Further examples are given in [Ultsch/Lötsch, 2022].
x1 = rnorm(1000,0,2)
x2 = rnorm(1000,5,5.5)
x = c(x1, x2)
f1 = dnorm(x, 0, 2)
f2 = dnorm(x, 5, 5.5)
p1 = f1 / (f1 + f2)
comp = rbinom(2000, 1, p1) + 1
model_1d = Train_naiveBayes(as.matrix(x),
comp,
Gaussian = FALSE,
Plausible = TRUE,
PlotIt = TRUE)## Registered S3 method overwritten by 'rmutil':
## method from
## print.response httr
[Stier et al., 2026] Stier, Q.,Hoffmann, J. & Thrun, M. C.: Classifying with the Fine Structure of Distributions: Leveraging Distributional Information for Robust and Plausible Naïve Bayes, Machine Learning and Knowledge Extraction (MAKE), Vol. 8(1), 13, doi 10.3390/make8010013, MDPI, 2026.
[Ultsch, 2005] Ultsch, A.: Pareto Density Estimation: A Density Estimation for Knowledge Discovery, in Baier, D.; Wernecke, K.-D. (Eds.), Innovations in Classification, Data Science, and Information Systems (Proc. 27th Annual GfKl Conference), Springer, Berlin, pp. 91–100, https://doi.org/10.1007/3-540-26981-9_12, 2005.

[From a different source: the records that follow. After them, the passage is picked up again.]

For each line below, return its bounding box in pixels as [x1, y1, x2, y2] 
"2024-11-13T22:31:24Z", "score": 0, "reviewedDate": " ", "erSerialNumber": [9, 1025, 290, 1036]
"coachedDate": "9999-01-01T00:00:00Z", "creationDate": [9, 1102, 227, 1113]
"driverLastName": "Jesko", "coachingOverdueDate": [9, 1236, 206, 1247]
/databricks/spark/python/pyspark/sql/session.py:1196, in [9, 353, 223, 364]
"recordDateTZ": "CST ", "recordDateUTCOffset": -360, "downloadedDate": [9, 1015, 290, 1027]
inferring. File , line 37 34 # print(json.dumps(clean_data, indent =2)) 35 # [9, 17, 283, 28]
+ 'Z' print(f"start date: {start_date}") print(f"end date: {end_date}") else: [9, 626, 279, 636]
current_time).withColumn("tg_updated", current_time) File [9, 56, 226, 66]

[John/Langley, 1995] John, G. H. / Langley, P.: Estimating Continuous Distributions in Bayesian Classifiers, in Proceedings of the Eleventh Conference on Uncertainty in Artificial Intelligence (UAI–95), Morgan Kaufmann, San Mateo, pp. 338–345, 1995.
[Ultsch/Lötsch, 2022] Ultsch, A., & Lötsch, J.: Robust classification using posterior probability threshold computation followed by Voronoi cell based class assignment circumventing pitfalls of Bayesian analysis of biomedical data, International Journal of Molecular Sciences, Vol. 23(22), pp. 14081, 2022b.